[Records excerpted from a collection]
━━━━━━
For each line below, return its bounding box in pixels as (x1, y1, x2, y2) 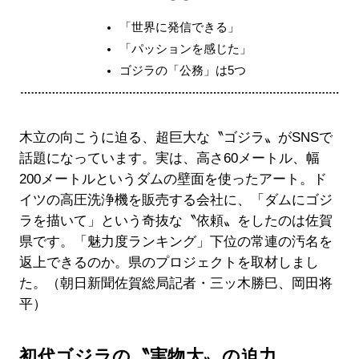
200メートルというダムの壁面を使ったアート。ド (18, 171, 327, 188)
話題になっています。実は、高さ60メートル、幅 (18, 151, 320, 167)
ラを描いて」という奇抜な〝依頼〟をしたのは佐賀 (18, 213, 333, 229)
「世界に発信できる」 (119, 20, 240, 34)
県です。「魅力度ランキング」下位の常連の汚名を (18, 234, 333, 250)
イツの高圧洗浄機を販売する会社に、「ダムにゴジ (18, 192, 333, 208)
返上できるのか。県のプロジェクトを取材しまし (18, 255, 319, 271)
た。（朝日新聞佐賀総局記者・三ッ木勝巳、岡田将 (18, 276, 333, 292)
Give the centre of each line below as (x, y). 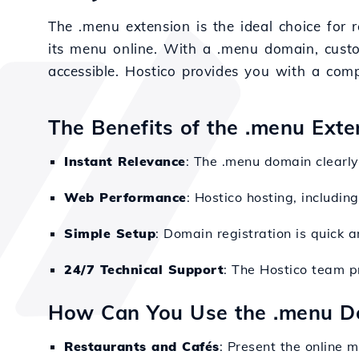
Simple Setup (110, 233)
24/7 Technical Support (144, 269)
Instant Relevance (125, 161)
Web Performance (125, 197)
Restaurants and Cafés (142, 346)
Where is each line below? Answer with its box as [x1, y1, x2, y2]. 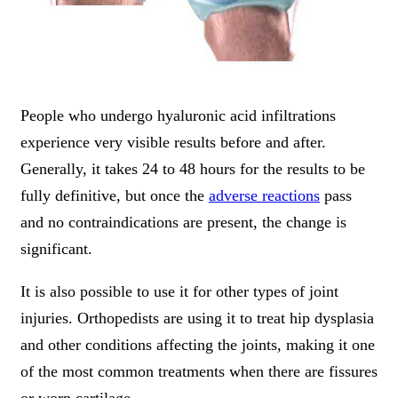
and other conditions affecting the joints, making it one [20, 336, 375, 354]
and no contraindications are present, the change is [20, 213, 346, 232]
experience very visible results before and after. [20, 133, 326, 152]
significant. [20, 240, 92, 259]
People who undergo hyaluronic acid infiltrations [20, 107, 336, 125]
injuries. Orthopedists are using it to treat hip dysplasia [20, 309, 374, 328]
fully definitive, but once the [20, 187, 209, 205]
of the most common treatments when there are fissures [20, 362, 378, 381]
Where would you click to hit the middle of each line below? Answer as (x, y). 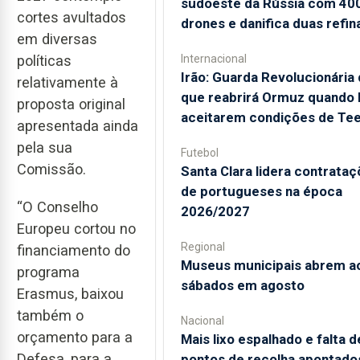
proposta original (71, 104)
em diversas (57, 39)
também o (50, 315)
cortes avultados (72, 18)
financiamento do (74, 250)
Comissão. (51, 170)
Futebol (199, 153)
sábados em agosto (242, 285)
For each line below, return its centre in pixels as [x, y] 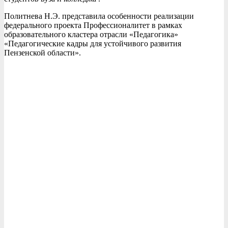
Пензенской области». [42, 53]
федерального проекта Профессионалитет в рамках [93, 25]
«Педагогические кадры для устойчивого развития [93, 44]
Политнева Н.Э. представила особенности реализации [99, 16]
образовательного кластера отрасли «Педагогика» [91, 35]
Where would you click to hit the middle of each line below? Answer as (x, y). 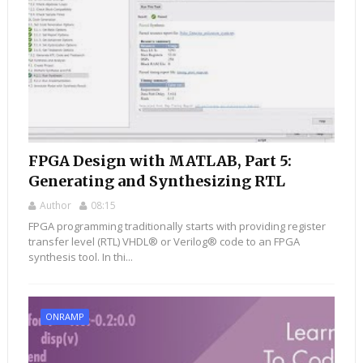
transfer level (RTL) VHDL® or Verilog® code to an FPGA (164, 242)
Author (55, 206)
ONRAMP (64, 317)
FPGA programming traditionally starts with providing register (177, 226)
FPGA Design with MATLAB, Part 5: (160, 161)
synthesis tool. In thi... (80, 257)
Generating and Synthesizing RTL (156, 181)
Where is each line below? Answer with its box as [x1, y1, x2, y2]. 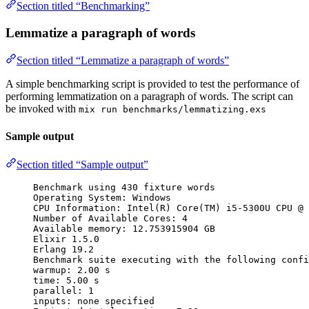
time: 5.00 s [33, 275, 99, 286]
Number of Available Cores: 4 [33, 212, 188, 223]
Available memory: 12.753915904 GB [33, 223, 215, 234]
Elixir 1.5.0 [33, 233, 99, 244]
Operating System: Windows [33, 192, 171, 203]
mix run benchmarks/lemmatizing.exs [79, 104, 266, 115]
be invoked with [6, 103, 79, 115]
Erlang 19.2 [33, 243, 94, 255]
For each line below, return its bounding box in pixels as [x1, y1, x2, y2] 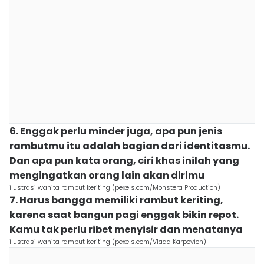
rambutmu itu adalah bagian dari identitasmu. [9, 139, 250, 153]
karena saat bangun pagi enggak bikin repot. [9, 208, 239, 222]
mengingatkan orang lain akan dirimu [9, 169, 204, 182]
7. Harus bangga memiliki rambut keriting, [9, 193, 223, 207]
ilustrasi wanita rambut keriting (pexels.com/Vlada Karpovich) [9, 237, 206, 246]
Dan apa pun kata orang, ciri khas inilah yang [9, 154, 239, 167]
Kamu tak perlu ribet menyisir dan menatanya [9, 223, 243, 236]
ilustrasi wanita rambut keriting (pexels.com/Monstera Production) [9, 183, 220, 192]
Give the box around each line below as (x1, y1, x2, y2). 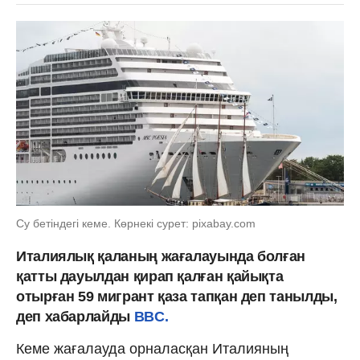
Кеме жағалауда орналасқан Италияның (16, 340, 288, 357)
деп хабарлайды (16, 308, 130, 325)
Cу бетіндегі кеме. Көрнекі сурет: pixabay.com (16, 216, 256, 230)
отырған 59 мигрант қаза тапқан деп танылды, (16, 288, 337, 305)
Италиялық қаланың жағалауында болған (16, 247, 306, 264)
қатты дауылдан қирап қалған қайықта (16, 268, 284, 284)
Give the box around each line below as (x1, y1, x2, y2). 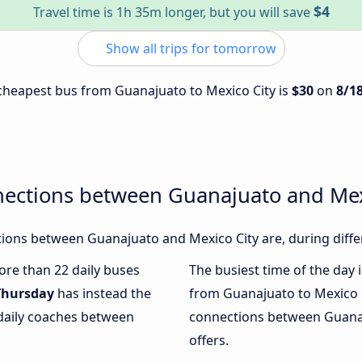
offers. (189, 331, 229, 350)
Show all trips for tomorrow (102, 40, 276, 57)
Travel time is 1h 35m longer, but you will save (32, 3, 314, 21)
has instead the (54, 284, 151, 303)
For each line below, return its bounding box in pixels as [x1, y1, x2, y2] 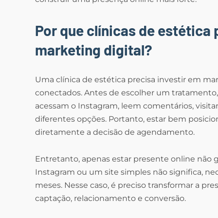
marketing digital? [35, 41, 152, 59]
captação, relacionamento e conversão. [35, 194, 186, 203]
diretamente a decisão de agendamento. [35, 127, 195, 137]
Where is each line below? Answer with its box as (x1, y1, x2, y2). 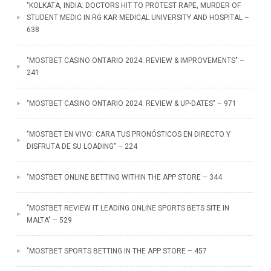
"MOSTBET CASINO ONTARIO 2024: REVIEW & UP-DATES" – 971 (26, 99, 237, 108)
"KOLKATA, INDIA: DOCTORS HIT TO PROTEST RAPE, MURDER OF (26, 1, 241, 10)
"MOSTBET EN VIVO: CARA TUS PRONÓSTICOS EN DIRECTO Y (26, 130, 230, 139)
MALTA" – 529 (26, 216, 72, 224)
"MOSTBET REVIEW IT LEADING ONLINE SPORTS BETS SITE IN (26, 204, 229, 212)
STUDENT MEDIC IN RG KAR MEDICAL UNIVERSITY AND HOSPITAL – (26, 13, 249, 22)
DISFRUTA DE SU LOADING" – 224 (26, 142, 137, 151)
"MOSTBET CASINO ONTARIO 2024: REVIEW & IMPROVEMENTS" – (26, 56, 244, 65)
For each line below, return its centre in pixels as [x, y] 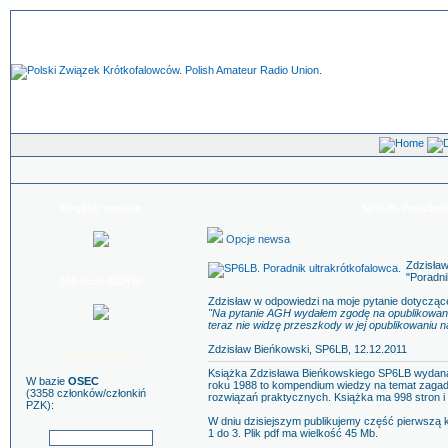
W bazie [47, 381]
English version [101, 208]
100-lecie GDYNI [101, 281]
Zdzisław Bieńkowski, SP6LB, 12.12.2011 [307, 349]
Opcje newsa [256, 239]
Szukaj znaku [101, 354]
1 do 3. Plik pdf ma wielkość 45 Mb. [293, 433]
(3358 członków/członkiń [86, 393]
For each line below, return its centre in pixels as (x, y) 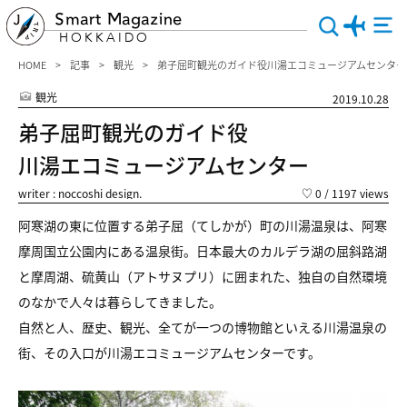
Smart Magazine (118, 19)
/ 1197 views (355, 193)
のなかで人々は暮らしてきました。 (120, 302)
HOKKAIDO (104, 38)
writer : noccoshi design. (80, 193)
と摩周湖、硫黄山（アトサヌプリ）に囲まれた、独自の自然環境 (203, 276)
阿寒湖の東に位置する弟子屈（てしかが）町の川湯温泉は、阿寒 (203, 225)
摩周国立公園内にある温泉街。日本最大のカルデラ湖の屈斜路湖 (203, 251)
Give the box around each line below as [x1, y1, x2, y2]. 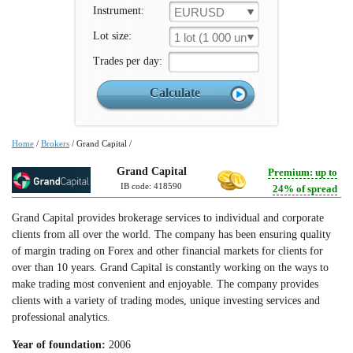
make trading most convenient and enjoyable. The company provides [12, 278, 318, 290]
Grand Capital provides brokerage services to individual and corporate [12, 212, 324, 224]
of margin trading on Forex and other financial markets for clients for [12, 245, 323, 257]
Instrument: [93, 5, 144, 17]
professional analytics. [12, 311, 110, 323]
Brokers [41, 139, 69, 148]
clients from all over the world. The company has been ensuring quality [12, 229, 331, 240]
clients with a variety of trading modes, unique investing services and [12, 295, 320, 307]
━━━━━━
> _TASK INSTRUCTIONS_
The data above must be reproduced exactly, without any of its pictures.

> _WRITTEN ANSWER_
For each line below, return its bounding box in pixels as (x1, y1, x2, y2) 
200メートルというダムの壁面を使ったアート。ド (18, 171, 327, 188)
話題になっています。実は、高さ60メートル、幅 (18, 151, 320, 167)
ラを描いて」という奇抜な〝依頼〟をしたのは佐賀 (18, 213, 333, 229)
「世界に発信できる」 (119, 20, 240, 34)
県です。「魅力度ランキング」下位の常連の汚名を (18, 234, 333, 250)
イツの高圧洗浄機を販売する会社に、「ダムにゴジ (18, 192, 333, 208)
返上できるのか。県のプロジェクトを取材しまし (18, 255, 319, 271)
た。（朝日新聞佐賀総局記者・三ッ木勝巳、岡田将 (18, 276, 333, 292)
Give the centre of each line below as (x, y). 
Simple Setup (110, 233)
24/7 Technical Support (144, 269)
Instant Relevance (125, 161)
Web Performance (125, 197)
Restaurants and Cafés (142, 346)
Where is each line below? Answer with its box as [x1, y1, x2, y2]. 
and other conditions affecting the joints, making it one [20, 336, 375, 354]
and no contraindications are present, the change is [20, 213, 346, 232]
experience very visible results before and after. [20, 133, 326, 152]
significant. [20, 240, 92, 259]
People who undergo hyaluronic acid infiltrations [20, 107, 336, 125]
injuries. Orthopedists are using it to treat hip dysplasia [20, 309, 374, 328]
fully definitive, but once the [20, 187, 209, 205]
of the most common treatments when there are fissures [20, 362, 378, 381]
Where would you click to hit the middle of each line below? Answer as (x, y). 
proposta original (71, 104)
em diversas (57, 39)
também o (50, 315)
cortes avultados (72, 18)
financiamento do (74, 250)
Comissão. (51, 170)
Futebol (199, 153)
sábados em agosto (242, 285)
For each line below, return its centre in pixels as [x, y] 
Пензенской области». [42, 53]
федерального проекта Профессионалитет в рамках [93, 25]
«Педагогические кадры для устойчивого развития [93, 44]
Политнева Н.Э. представила особенности реализации [99, 16]
образовательного кластера отрасли «Педагогика» [91, 35]
Where would you click to hit the middle of each line below? Answer as (x, y). 
transfer level (RTL) VHDL® or Verilog® code to an FPGA (164, 242)
Author (55, 206)
ONRAMP (64, 317)
FPGA programming traditionally starts with providing register (177, 226)
FPGA Design with MATLAB, Part 5: (160, 161)
synthesis tool. In thi... (80, 257)
Generating and Synthesizing RTL (156, 181)
Where is each line below? Answer with its box as [x1, y1, x2, y2]. 
time: 5.00 s [33, 275, 99, 286]
Number of Available Cores: 4 [33, 212, 188, 223]
Available memory: 12.753915904 GB [33, 223, 215, 234]
Elixir 1.5.0 [33, 233, 99, 244]
Operating System: Windows [33, 192, 171, 203]
mix run benchmarks/lemmatizing.exs [79, 104, 266, 115]
be invoked with [6, 103, 79, 115]
Erlang 19.2 [33, 243, 94, 255]
For each line below, return its bounding box in pixels as [x1, y1, x2, y2] 
rambutmu itu adalah bagian dari identitasmu. [9, 139, 250, 153]
karena saat bangun pagi enggak bikin repot. [9, 208, 239, 222]
mengingatkan orang lain akan dirimu [9, 169, 204, 182]
7. Harus bangga memiliki rambut keriting, [9, 193, 223, 207]
ilustrasi wanita rambut keriting (pexels.com/Vlada Karpovich) [9, 237, 206, 246]
Dan apa pun kata orang, ciri khas inilah yang [9, 154, 239, 167]
Kamu tak perlu ribet menyisir dan menatanya [9, 223, 243, 236]
ilustrasi wanita rambut keriting (pexels.com/Monstera Production) [9, 183, 220, 192]
Give the box around each line below as (x1, y1, x2, y2). 
Кеме жағалауда орналасқан Италияның (16, 340, 288, 357)
деп хабарлайды (16, 308, 130, 325)
Cу бетіндегі кеме. Көрнекі сурет: pixabay.com (16, 216, 256, 230)
отырған 59 мигрант қаза тапқан деп танылды, (16, 288, 337, 305)
Италиялық қаланың жағалауында болған (16, 247, 306, 264)
қатты дауылдан қирап қалған қайықта (16, 268, 284, 284)
Give the box around each line below as (x1, y1, x2, y2). 
offers. (189, 331, 229, 350)
Show all trips for tomorrow (102, 40, 276, 57)
Travel time is 1h 35m longer, but you will save (32, 3, 314, 21)
has instead the (54, 284, 151, 303)
For each line below, return its bounding box in pixels as [x1, y1, x2, y2] 
marketing digital? [35, 41, 152, 59]
captação, relacionamento e conversão. [35, 194, 186, 203]
diretamente a decisão de agendamento. [35, 127, 195, 137]
Where is each line below? Answer with its box as (x1, y1, x2, y2). 
"MOSTBET CASINO ONTARIO 2024: REVIEW & UP-DATES" – 971 (26, 99, 237, 108)
"KOLKATA, INDIA: DOCTORS HIT TO PROTEST RAPE, MURDER OF (26, 1, 241, 10)
"MOSTBET EN VIVO: CARA TUS PRONÓSTICOS EN DIRECTO Y (26, 130, 230, 139)
MALTA" – 529 (26, 216, 72, 224)
"MOSTBET REVIEW IT LEADING ONLINE SPORTS BETS SITE IN (26, 204, 229, 212)
STUDENT MEDIC IN RG KAR MEDICAL UNIVERSITY AND HOSPITAL – (26, 13, 249, 22)
DISFRUTA DE SU LOADING" – 224 (26, 142, 137, 151)
"MOSTBET CASINO ONTARIO 2024: REVIEW & IMPROVEMENTS" – (26, 56, 244, 65)
For each line below, return its centre in pixels as [x, y] 
W bazie [47, 381]
English version [101, 208]
100-lecie GDYNI [101, 281]
Zdzisław Bieńkowski, SP6LB, 12.12.2011 [307, 349]
Opcje newsa [256, 239]
Szukaj znaku [101, 354]
1 do 3. Plik pdf ma wielkość 45 Mb. [293, 433]
(3358 członków/członkiń [86, 393]
For each line below, return its centre in pixels as (x, y) 
Smart Magazine (118, 19)
/ 1197 views (355, 193)
のなかで人々は暮らしてきました。 (120, 302)
HOKKAIDO (104, 38)
writer : noccoshi design. (80, 193)
と摩周湖、硫黄山（アトサヌプリ）に囲まれた、独自の自然環境 (203, 276)
阿寒湖の東に位置する弟子屈（てしかが）町の川湯温泉は、阿寒 (203, 225)
摩周国立公園内にある温泉街。日本最大のカルデラ湖の屈斜路湖 (203, 251)
Give the box around each line below as [x1, y1, x2, y2]. 
make trading most convenient and enjoyable. The company provides [12, 278, 318, 290]
Grand Capital provides brokerage services to individual and corporate [12, 212, 324, 224]
of margin trading on Forex and other financial markets for clients for [12, 245, 323, 257]
Instrument: [93, 5, 144, 17]
professional analytics. [12, 311, 110, 323]
Brokers [41, 139, 69, 148]
clients from all over the world. The company has been ensuring quality [12, 229, 331, 240]
clients with a variety of trading modes, unique investing services and [12, 295, 320, 307]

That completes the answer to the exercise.